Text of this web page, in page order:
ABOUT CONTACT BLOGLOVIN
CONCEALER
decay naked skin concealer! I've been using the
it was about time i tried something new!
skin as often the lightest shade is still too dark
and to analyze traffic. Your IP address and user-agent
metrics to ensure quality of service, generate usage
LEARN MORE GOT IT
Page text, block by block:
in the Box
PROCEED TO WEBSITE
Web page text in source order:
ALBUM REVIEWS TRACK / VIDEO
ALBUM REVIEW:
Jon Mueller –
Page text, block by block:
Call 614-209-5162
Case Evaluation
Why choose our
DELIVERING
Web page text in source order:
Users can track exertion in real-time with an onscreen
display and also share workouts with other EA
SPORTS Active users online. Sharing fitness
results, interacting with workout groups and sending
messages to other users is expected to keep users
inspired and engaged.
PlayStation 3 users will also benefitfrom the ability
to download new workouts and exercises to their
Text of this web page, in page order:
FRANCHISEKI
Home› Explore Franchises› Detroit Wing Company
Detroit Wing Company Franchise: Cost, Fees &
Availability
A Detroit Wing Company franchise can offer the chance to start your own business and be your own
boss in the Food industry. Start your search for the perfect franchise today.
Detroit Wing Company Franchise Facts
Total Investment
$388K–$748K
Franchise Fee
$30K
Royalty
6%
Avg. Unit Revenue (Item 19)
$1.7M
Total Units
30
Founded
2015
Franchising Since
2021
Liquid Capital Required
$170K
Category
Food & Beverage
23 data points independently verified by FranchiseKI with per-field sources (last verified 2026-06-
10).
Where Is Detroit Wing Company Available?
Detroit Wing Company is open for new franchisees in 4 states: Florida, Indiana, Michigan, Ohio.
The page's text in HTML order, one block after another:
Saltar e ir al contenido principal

----

Once you have read the records above, write them all out exactly.

Output for this exercise:
Text of this web page, in page order:
ABOUT CONTACT BLOGLOVIN
CONCEALER
decay naked skin concealer! I've been using the
it was about time i tried something new!
skin as often the lightest shade is still too dark
and to analyze traffic. Your IP address and user-agent
metrics to ensure quality of service, generate usage
LEARN MORE GOT IT
Page text, block by block:
in the Box
PROCEED TO WEBSITE
Web page text in source order:
ALBUM REVIEWS TRACK / VIDEO
ALBUM REVIEW:
Jon Mueller –
Page text, block by block:
Call 614-209-5162
Case Evaluation
Why choose our
DELIVERING
Web page text in source order:
Users can track exertion in real-time with an onscreen
display and also share workouts with other EA
SPORTS Active users online. Sharing fitness
results, interacting with workout groups and sending
messages to other users is expected to keep users
inspired and engaged.
PlayStation 3 users will also benefitfrom the ability
to download new workouts and exercises to their
Text of this web page, in page order:
FRANCHISEKI
Home› Explore Franchises› Detroit Wing Company
Detroit Wing Company Franchise: Cost, Fees &
Availability
A Detroit Wing Company franchise can offer the chance to start your own business and be your own
boss in the Food industry. Start your search for the perfect franchise today.
Detroit Wing Company Franchise Facts
Total Investment
$388K–$748K
Franchise Fee
$30K
Royalty
6%
Avg. Unit Revenue (Item 19)
$1.7M
Total Units
30
Founded
2015
Franchising Since
2021
Liquid Capital Required
$170K
Category
Food & Beverage
23 data points independently verified by FranchiseKI with per-field sources (last verified 2026-06-
10).
Where Is Detroit Wing Company Available?
Detroit Wing Company is open for new franchisees in 4 states: Florida, Indiana, Michigan, Ohio.
The page's text in HTML order, one block after another:
Saltar e ir al contenido principal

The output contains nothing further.